Adam Bertocci has written -- on a lark, in order to get some attention for his more serious projects -- a script for The Big Lebowski as Shake­speare might have written it. And what a job he has done! The Knave abideth. Two Gentle­men of Lebow­ski.

Update: As of January 9th (quick work!), Michele Schlossberg and Frank Cwiklik have announced that they will be producing Two Gentlemen of Lebowski at the East Village's Kraine Theater (upstairs from KGB Bar) in March, with Mr. Cwiklik directing.
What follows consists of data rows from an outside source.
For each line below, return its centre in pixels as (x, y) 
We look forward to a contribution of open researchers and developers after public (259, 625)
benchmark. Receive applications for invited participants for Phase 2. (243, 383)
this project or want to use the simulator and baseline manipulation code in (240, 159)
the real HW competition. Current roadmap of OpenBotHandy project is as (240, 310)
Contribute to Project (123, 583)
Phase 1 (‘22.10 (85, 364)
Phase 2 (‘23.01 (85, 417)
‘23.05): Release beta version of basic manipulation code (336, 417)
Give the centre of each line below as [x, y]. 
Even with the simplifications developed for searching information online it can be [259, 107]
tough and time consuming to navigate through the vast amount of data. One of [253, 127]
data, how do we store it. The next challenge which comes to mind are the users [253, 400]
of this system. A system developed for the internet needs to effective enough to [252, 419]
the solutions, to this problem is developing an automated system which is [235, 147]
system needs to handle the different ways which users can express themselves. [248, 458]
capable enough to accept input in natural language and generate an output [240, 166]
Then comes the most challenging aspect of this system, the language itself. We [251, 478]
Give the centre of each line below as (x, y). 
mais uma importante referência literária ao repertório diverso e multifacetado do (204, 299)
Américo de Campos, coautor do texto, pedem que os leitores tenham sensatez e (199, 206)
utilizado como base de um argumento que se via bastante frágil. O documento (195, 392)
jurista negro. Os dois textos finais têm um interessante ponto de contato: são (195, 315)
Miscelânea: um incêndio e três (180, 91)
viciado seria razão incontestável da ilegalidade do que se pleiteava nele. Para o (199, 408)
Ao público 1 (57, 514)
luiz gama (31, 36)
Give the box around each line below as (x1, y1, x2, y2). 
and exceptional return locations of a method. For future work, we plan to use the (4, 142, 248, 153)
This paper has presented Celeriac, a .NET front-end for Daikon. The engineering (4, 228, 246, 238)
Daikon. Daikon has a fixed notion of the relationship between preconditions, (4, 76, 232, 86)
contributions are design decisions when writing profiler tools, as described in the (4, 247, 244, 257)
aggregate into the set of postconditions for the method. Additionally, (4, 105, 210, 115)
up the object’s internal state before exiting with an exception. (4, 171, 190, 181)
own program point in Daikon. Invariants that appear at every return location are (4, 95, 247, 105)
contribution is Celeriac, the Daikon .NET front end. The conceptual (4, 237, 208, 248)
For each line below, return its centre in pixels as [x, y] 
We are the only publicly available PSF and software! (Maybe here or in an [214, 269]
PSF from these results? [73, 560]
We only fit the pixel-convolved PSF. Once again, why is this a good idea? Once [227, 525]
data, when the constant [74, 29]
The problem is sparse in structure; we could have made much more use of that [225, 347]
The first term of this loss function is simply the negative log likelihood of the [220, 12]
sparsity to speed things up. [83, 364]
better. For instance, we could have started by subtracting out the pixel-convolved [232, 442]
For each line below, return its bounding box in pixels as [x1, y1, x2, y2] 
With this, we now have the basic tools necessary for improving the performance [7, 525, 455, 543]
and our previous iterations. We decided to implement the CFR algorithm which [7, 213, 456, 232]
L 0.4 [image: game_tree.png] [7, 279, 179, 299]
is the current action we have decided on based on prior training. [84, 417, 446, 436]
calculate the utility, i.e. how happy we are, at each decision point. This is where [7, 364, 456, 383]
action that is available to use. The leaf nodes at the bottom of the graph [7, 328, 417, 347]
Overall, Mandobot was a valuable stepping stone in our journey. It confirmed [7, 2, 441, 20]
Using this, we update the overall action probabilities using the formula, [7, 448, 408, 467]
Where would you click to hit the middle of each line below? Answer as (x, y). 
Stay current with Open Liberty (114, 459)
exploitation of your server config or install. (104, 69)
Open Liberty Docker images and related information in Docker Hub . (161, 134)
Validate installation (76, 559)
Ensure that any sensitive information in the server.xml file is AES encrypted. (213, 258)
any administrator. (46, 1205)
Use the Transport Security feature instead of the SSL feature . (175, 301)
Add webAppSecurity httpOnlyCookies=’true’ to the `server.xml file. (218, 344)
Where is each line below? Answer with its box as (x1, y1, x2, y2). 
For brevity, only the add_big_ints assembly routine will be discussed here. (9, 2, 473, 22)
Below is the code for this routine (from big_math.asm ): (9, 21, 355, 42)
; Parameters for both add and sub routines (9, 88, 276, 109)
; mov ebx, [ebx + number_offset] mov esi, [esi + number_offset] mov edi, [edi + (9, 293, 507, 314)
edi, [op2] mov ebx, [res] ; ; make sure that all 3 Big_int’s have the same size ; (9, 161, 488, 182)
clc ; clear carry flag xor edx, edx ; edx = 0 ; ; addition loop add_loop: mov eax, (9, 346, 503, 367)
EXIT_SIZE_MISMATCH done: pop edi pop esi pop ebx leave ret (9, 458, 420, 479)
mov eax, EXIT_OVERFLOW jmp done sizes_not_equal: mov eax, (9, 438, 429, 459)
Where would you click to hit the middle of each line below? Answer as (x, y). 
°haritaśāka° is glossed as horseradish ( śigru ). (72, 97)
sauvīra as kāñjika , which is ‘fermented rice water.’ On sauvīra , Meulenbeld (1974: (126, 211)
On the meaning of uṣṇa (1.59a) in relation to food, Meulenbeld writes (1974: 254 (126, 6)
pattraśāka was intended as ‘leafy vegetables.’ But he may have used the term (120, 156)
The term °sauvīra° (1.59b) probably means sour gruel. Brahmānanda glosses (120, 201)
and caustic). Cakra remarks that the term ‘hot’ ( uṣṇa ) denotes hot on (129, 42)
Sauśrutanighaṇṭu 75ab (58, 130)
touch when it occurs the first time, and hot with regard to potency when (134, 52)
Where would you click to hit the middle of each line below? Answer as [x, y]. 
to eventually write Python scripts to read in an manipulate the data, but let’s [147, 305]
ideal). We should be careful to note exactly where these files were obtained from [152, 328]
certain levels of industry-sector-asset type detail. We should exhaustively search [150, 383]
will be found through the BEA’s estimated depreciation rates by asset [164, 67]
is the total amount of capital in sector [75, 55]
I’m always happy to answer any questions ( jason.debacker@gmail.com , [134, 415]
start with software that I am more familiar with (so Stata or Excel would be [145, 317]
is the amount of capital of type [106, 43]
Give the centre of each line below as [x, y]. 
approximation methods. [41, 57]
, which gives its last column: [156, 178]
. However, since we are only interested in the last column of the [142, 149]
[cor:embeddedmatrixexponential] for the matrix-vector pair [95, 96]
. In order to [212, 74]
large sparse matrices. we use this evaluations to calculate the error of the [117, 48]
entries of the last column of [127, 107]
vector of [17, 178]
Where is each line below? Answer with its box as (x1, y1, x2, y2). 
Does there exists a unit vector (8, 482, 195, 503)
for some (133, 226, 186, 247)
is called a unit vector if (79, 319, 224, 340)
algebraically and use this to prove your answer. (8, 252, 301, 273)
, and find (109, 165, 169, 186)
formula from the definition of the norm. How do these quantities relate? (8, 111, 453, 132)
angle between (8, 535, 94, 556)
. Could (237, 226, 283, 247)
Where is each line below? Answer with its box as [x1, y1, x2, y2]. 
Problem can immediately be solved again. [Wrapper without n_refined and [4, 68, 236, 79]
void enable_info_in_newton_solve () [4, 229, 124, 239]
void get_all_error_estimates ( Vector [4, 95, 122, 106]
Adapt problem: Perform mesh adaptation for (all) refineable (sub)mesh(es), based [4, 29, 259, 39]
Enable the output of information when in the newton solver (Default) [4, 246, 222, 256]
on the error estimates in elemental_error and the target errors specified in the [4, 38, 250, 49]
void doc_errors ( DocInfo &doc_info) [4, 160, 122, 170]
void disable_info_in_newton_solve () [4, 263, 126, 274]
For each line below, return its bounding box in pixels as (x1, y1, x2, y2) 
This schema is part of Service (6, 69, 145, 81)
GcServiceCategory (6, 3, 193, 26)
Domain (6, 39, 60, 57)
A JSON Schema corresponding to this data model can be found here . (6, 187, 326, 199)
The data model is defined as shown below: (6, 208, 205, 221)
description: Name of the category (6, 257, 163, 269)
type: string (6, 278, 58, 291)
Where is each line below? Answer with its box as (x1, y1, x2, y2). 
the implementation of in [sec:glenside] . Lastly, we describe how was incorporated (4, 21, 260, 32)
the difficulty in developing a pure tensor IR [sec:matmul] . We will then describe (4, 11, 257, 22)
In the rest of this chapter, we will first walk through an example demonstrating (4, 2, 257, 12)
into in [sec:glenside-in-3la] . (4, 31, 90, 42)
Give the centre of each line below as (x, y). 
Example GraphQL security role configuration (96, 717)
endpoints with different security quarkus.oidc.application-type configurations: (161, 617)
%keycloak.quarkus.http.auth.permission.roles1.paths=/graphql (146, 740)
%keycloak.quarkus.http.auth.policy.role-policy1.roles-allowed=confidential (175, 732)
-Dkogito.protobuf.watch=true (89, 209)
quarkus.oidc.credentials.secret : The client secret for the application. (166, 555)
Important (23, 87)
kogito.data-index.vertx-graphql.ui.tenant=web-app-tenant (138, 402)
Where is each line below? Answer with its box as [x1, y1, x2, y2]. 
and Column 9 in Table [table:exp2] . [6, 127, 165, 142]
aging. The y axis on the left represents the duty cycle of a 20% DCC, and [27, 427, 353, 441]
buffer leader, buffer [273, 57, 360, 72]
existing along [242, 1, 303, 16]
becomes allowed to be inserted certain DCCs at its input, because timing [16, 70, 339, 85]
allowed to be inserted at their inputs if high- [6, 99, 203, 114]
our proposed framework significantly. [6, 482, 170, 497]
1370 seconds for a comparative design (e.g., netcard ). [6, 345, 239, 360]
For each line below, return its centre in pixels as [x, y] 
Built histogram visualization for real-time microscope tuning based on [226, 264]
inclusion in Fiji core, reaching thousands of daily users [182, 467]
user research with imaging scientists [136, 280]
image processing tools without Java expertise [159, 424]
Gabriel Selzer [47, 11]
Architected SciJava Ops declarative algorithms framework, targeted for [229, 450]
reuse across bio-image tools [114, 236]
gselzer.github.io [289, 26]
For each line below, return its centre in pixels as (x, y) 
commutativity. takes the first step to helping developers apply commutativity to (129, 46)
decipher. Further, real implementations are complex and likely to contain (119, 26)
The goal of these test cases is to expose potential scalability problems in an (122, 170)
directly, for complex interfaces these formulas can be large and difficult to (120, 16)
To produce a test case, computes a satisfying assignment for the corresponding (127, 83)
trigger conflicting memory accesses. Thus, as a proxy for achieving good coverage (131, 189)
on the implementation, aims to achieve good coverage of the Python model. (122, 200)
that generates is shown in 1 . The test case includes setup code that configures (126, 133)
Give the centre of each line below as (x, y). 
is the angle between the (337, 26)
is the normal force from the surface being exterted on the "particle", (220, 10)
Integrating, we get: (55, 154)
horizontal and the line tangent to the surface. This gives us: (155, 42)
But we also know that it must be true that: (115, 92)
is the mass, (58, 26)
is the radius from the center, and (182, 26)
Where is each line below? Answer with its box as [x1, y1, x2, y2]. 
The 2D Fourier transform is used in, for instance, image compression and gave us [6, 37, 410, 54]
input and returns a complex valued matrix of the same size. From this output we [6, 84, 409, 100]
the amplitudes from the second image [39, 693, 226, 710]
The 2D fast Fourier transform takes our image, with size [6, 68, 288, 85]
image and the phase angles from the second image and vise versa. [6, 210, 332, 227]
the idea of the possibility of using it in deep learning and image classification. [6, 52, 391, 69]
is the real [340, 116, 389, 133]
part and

posted evening of January 7th, 2010: Respond

Sunday, January third, 2010

🦋 Nativity

I'm impressed again by Saramago's eye for the details of the story as he looks at Joseph and Mary's predicament -- they are in Bethlehem, 100 km from Joseph's shop and source of livelihood, they need to find a way to feed themselves for the 33 days Mary must remain in confinement following the circumcision of her son. My unresearched understanding of the Nativity sort of has the Magi showing up with their gifts immediately the night Jesus is born (and I am wondering whether the visit of the Magi will figure in Saramago's retelling*) -- I should go look at some source material and see how close this is to the accepted story. Joseph's taking work building the Temple has me thinking of Balthazar working on the Convent.

Two passages from this section that I think illustrate the broad range of tone Saramago brings to this story. First a belly laugh:

On the eigth day Joseph took his firstborn to the synagogue to be circumcised. Using a knife made of flint, with admirable skill the priest cut the wailing child's foreskin, and the fate of that foreskin is in itself worthy of a novel, from the moment it was cut, a loop of pale skin with scarcely any bleeding, to its glorious sanctification during the papacy of Paschal I, who reigned in the ninth century of Christianity. Anyone wishing to see that foreskin today need only visit the parish church of Calcata near Viterbo in Italy, where it is preserved in a reliquary for the spiritual benefit of the faithful and the amusement of curious atheists.
and only a few pages later, Joseph is walking back from the construction site where he has found employment; he passes by Rachel's Tomb, and we get deeply reverent, mournful introspection:
Without so much as a word or a glance, one body separates itself from another, as indifferent as the fruit that drops from a tree. Then an even sadder thought came to him, namely, that children die because their fathers beget them and their mothers bring them into this world, and he took pity on his own son, who was condemned to die although innocent. As he stood, filled with confusion and anguish, before the tomb of Jacob's beloved wife, carpenter Joseph's shoulders drooped and his head sank, and his entire body broke out in a cold sweat, and now there was no one passing on the road to whom he could turn for help. For the first time in his life he doubted whether the world had any meaning, and he said in a loud voice, like one who has lost all hope, This is where I will die.

* No, it does not.

posted afternoon of January third, 2010: Respond
➳ More posts about The Gospel According to Jesus Christ

🦋 The Journey down to Bethlehem

Saramago's telling of the trek Joseph and Mary must make from Nazareth down to Bethlehem in the ninth month of Mary's pregnancy, is utterly gripping and fascinating. I had never thought much about this aspect of the Christmas story; Google Maps gives the distance they had to travel as either 155 km (taking the westward route) or 166 km (taking the eastward route) -- perhaps 2000 years ago, on donkey and foot rather than in a car, it would have been shorter to go due south, not sure what the geography is like there. This is a long way to be forced to travel in service of paying taxes to an occupying power! The four canonical gospels do not spend much time on it, I wonder if there is another biblical source for this.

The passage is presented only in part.